### Work to be completed
Which lines of the entries contain the string "Optional"? Please find them and copy them.

----

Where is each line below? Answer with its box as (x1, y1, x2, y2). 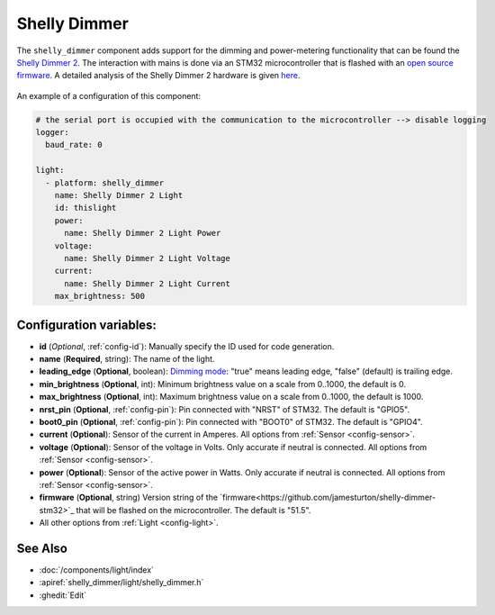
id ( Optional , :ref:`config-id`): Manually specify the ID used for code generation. (39, 340, 335, 351)
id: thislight (54, 203, 117, 213)
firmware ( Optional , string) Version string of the (39, 492, 219, 503)
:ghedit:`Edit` (39, 590, 87, 601)
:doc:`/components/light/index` (39, 565, 155, 575)
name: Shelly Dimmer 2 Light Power (64, 228, 221, 239)
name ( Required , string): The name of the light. (39, 354, 215, 365)
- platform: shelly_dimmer (45, 177, 165, 188)

----

### Problem solution
id ( Optional , :ref:`config-id`): Manually specify the ID used for code generation. (39, 340, 335, 351)
firmware ( Optional , string) Version string of the (39, 492, 219, 503)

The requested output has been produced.